Developmental psychology literature documents that calibration processes may be particularly fragile during adolescence and early adulthood [
21,
22]. Risk perception and probabilistic reasoning continue to mature during this period, and younger individuals are more likely to rely on heuristic-based judgments, show heightened sensitivity to reward cues, and discount longer-term consequences when evaluating uncertain outcomes [
23,
24,
25]. These characteristics increase vulnerability to environments that involve repeated exposure to uncertain rewards, especially when feedback is delayed, noisy, or misleading.
Health behavior and educational psychology research provides further insight into how such miscalibration may be addressed, e.g., [
26]. A substantial body of work demonstrates that judgment and confidence are malleable and can be aligned more closely with objective performance through structured learning experiences and iterative feedback [
27,
28]. Feedback serves not only to signal correctness, but also to support belief updating by making discrepancies between expectation and outcome salient. Over repeated trials, this process can reduce reliance on unstable heuristics, dampen overconfidence, and promote more consistent decision strategies in uncertain environments.

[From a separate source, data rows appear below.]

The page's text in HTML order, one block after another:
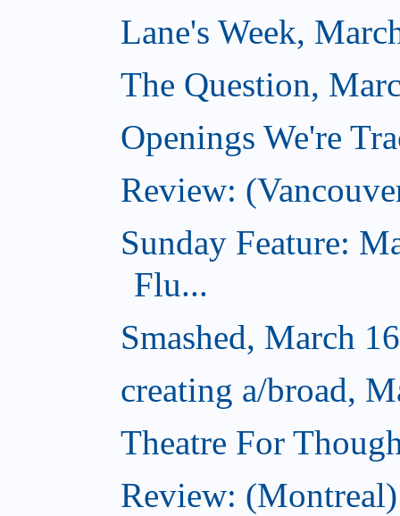
Lane's Week,
The Question,
Openings We're
Review:
Sunday Feature:
Flu...
Smashed, March
creating a/broad,
Theatre For
Review:
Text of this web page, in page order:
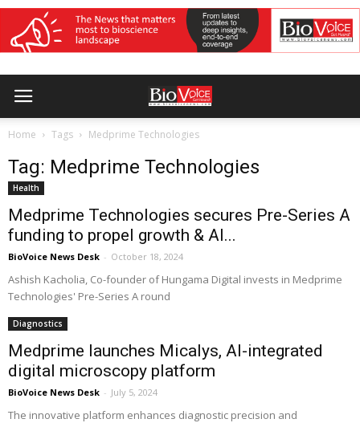
Home Tags Medprime Technologies
Tag: Medprime Technologies
Health
Medprime Technologies secures Pre-Series A
funding to propel growth & AI...
BioVoice News Desk - October 18, 2024
Ashish Kacholia, Co-founder of Hungama Digital invests in Medprime
Technologies' Pre-Series A round
Diagnostics
Medprime launches Micalys, AI-integrated
digital microscopy platform
BioVoice News Desk - July 5, 2024
The innovative platform enhances diagnostic precision and
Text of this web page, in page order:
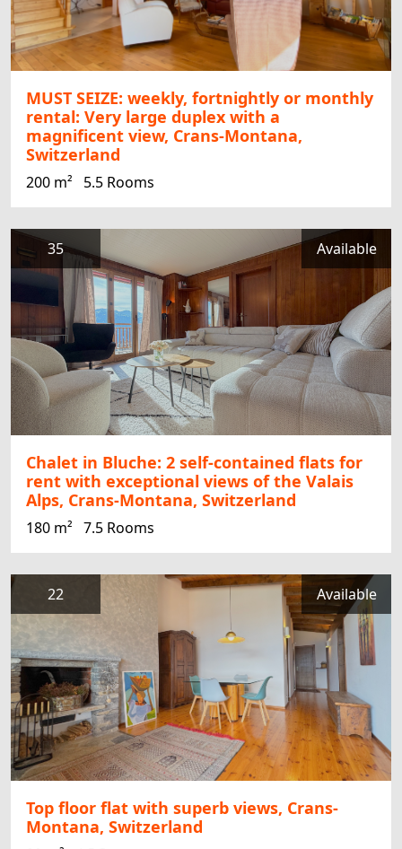
MUST SEIZE: weekly, fortnightly or monthly
rental: Very large duplex with a
magnificent view, Crans-Montana,
Switzerland
200 m² 5.5 Rooms
35 Available
Chalet in Bluche: 2 self-contained flats for
rent with exceptional views of the Valais
Alps, Crans-Montana, Switzerland
180 m² 7.5 Rooms
22 Available
Top floor flat with superb views, Crans-
Montana, Switzerland
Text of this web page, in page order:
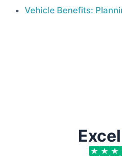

Simulation-based learning environments are particularly well suited to supporting this calibration process because they embed feedback within repeated, decision-rich contexts that mirror the structure of real-world gambling decisions while avoiding actual monetary risk [
29,
30]. By allowing individuals to opt in or out, experience gains and losses, and update beliefs over time, simulations create a controlled setting in which the dynamics of uncertainty, feedback, and learning can be observed directly. Importantly, such environments are consequential but safe: decisions have meaningful performance implications without exposing participants to irreversible financial or psychological harm.
Integrating these perspectives suggests that immediate feedback should influence risk-related behavior through two linked mechanisms. First, feedback should promote more calibrated participation decisions by helping individuals refine their assessments of task difficulty, expected payoff, and personal competence across rounds. As uncertainty is reduced and expectations become better aligned with experience, participation behavior should become more stable and less erratic. Second, feedback should improve decision quality among those who choose to engage by supporting learning from outcomes and adjustment of strategies over time.

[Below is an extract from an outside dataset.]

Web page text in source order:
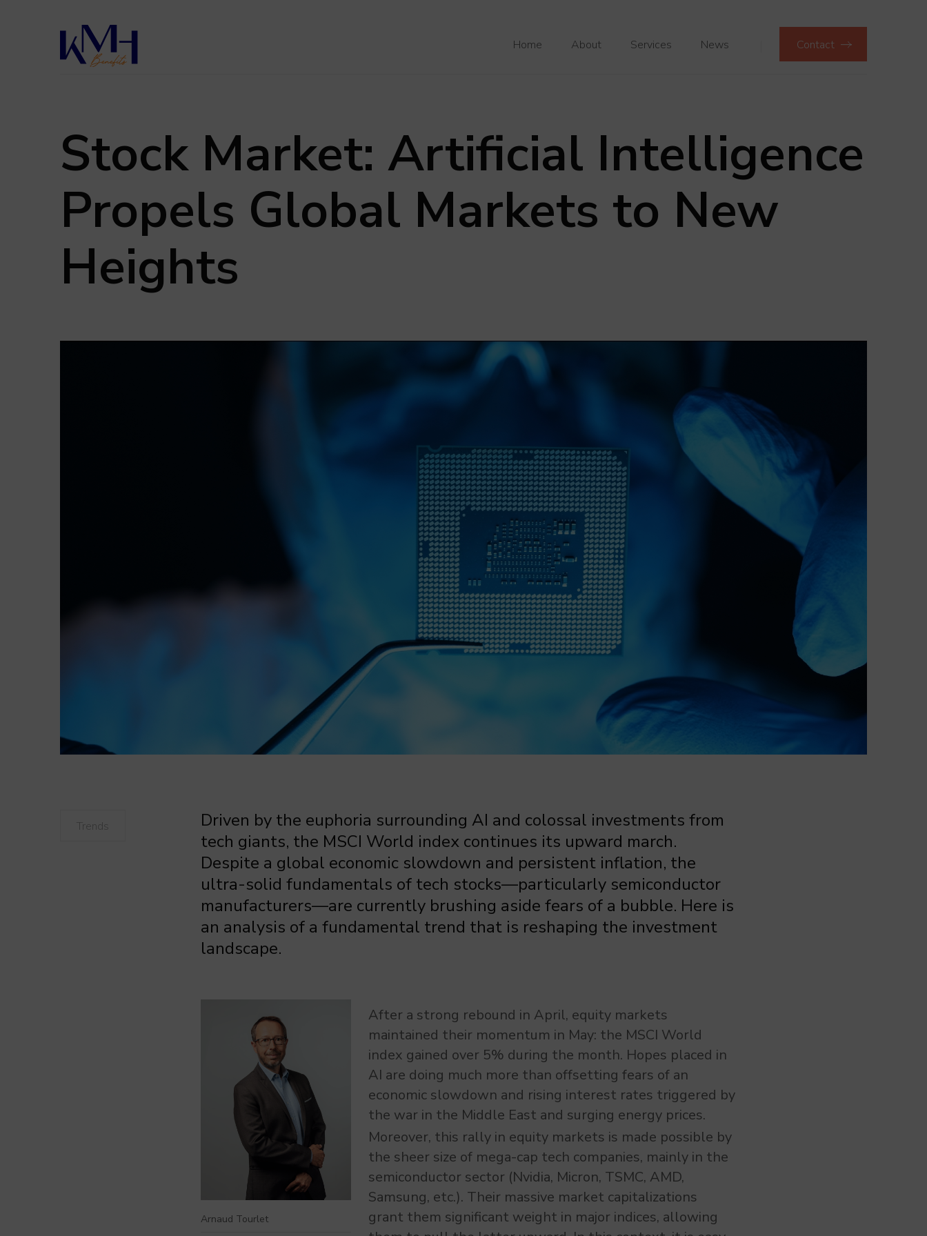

Accordingly, the central prediction is not simply that feedback will increase or decrease risk-taking, but that it will promote rationally calibrated participation, reflected in reduced variability and greater consistency in opt-in decisions across repeated choices.
H1. Immediate feedback will promote more rational participation decisions, reflected in lower variability in risk-taking behavior across rounds.
Feedback should also improve performance among those who opt in. By seeing whether their risk choices and solutions lead to success or failure, participants should adjust strategies, effort, and expectations across rounds. Therefore:
H2. Participants who receive immediate feedback will earn higher scores and show higher accuracy on opted-in tasks than participants who do not receive feedback.
2. Methods
This section describes the study design, setting, participants, materials, procedures, and measures in the order in which the study was conducted.
2.1. Study Design
The study employed a one-factor, between-subjects experimental design. The independent variable was feedback condition, with two levels: an informed condition that received immediate feedback after each task and an uninformed condition that received no feedback until the end of the simulation. The primary dependent variables were (a) participation decisions (opt-in, opt-out, abstain) and (b) performance outcomes on tasks that participants chose to attempt. Participants were assigned to conditions at the class section level. This approach was adopted to maintain instructional consistency within class sessions and to minimize cross-condition contamination during in-class administration.
2.2. Setting and Participants
The study was conducted in the United States at a public, historically Black research university located in Baltimore, Maryland. Participants were undergraduate students enrolled in General Education-level courses and were recruited from two intact class-sections during regular class meetings. A total of 60 undergraduate students participated in the study. Participation was voluntary, and no course credit, attendance credit, or academic penalty was associated with participation or non-participation. No participants were excluded from analysis, as no device errors, missing records, or incomplete sessions occurred. Demographically, participants ranged in age from 18 to 24 years (M ≈ 19.35, SD ≈ 1.33). The sample was 56.7% female and 43.3% male and reflected the institution’s student population, with approximately 92% identifying as African American.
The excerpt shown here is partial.